ENTRIES PROVIDED section start

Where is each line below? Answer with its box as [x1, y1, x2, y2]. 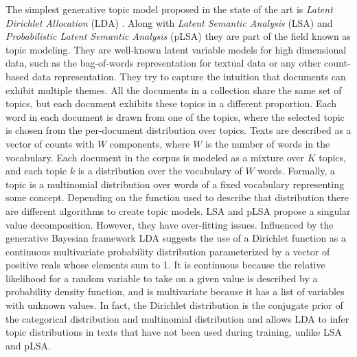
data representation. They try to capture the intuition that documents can [32, 69, 346, 83]
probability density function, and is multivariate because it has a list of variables [5, 284, 345, 299]
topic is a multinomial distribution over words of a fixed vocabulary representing [5, 176, 344, 191]
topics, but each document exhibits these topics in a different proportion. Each [5, 96, 337, 111]
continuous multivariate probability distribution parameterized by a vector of [5, 244, 330, 258]
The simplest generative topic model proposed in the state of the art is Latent [5, 2, 333, 16]
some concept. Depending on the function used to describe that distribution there [5, 190, 349, 205]
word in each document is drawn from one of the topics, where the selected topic [5, 109, 345, 124]
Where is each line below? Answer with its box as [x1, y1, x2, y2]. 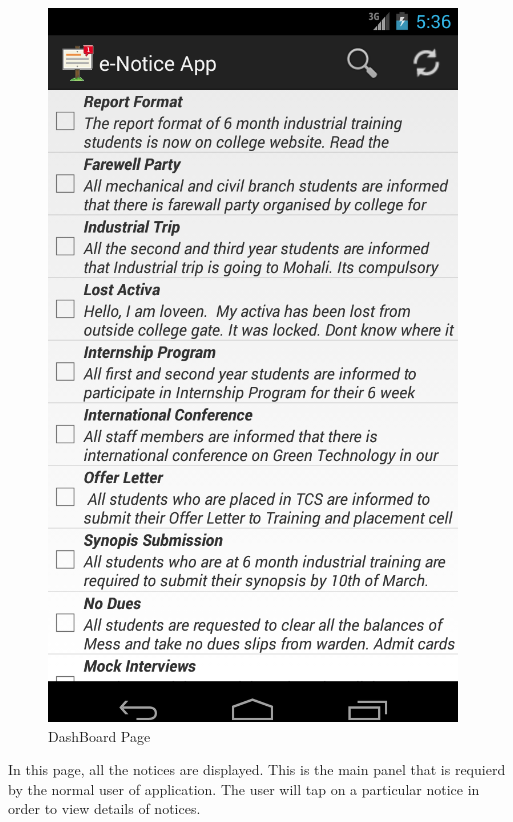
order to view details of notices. [8, 798, 201, 819]
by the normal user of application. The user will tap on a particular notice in [8, 778, 480, 799]
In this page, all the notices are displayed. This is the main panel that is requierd [8, 759, 506, 780]
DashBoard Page [48, 725, 151, 746]
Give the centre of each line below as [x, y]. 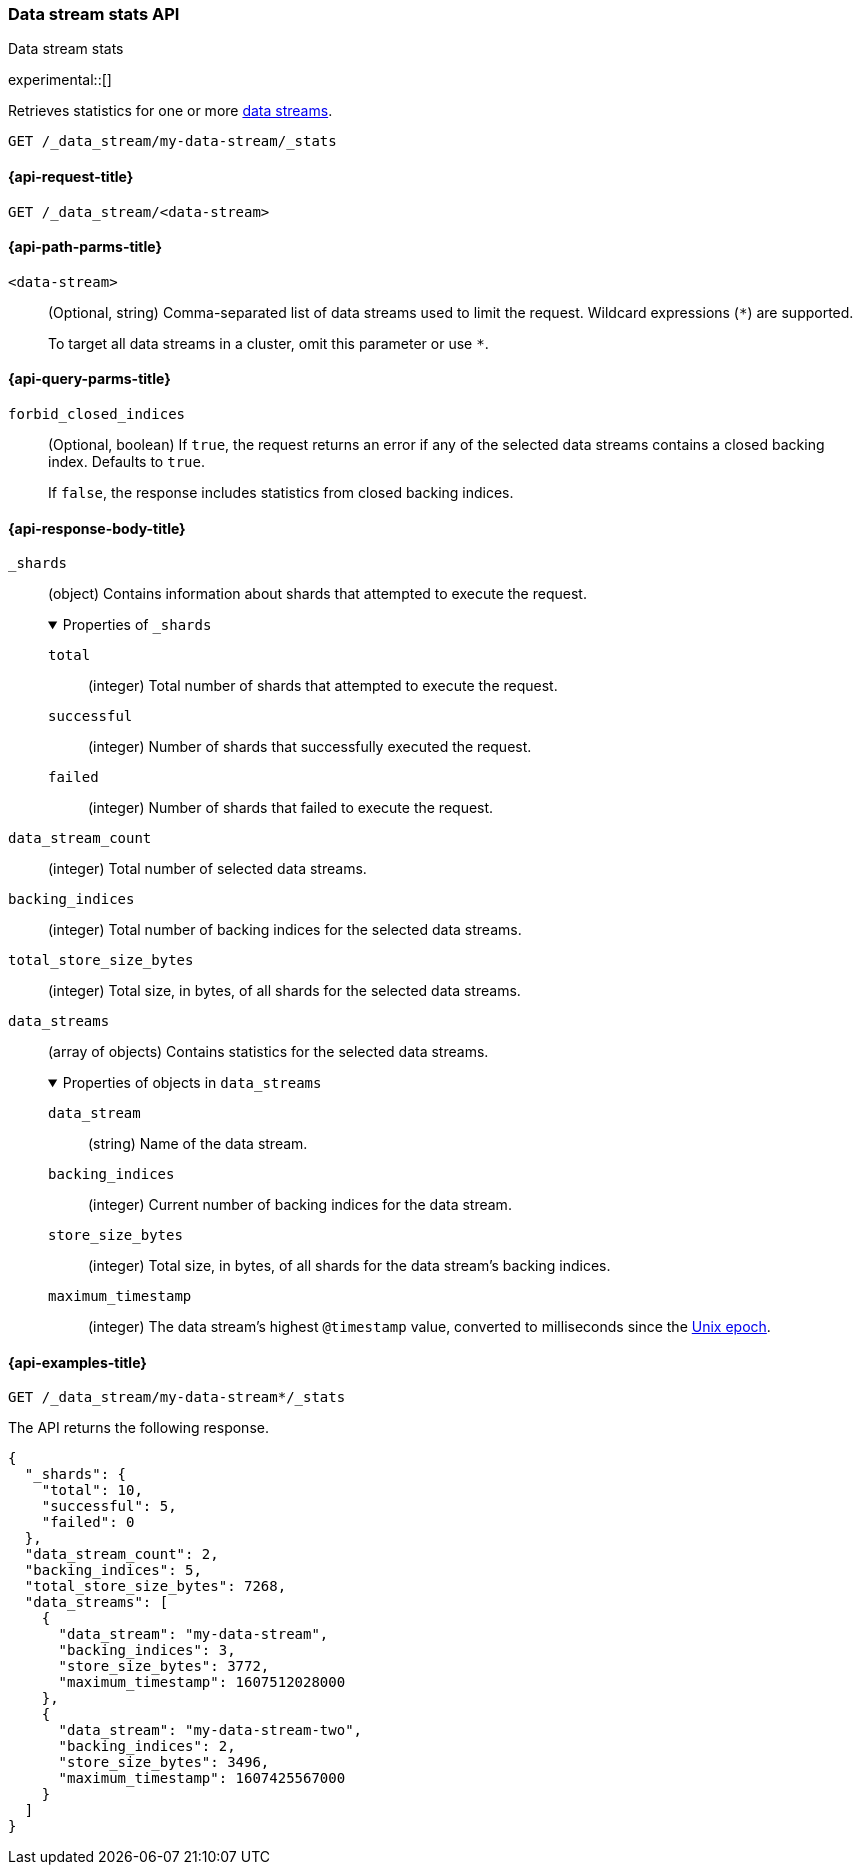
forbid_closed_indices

ENTRIES PROVIDED section end

> [YOUR TASK] Print all entries exactly. The images do not belong in the copy.

> [ANSWER SECTION]
Where is each line below? Answer with its box as [x1, y1, x2, y2]. 
data representation. They try to capture the intuition that documents can [32, 69, 346, 83]
probability density function, and is multivariate because it has a list of variables [5, 284, 345, 299]
topic is a multinomial distribution over words of a fixed vocabulary representing [5, 176, 344, 191]
topics, but each document exhibits these topics in a different proportion. Each [5, 96, 337, 111]
continuous multivariate probability distribution parameterized by a vector of [5, 244, 330, 258]
The simplest generative topic model proposed in the state of the art is Latent [5, 2, 333, 16]
some concept. Depending on the function used to describe that distribution there [5, 190, 349, 205]
word in each document is drawn from one of the topics, where the selected topic [5, 109, 345, 124]
Where is each line below? Answer with its box as [x1, y1, x2, y2]. 
order to view details of notices. [8, 798, 201, 819]
by the normal user of application. The user will tap on a particular notice in [8, 778, 480, 799]
In this page, all the notices are displayed. This is the main panel that is requierd [8, 759, 506, 780]
DashBoard Page [48, 725, 151, 746]
Give the centre of each line below as [x, y]. 
forbid_closed_indices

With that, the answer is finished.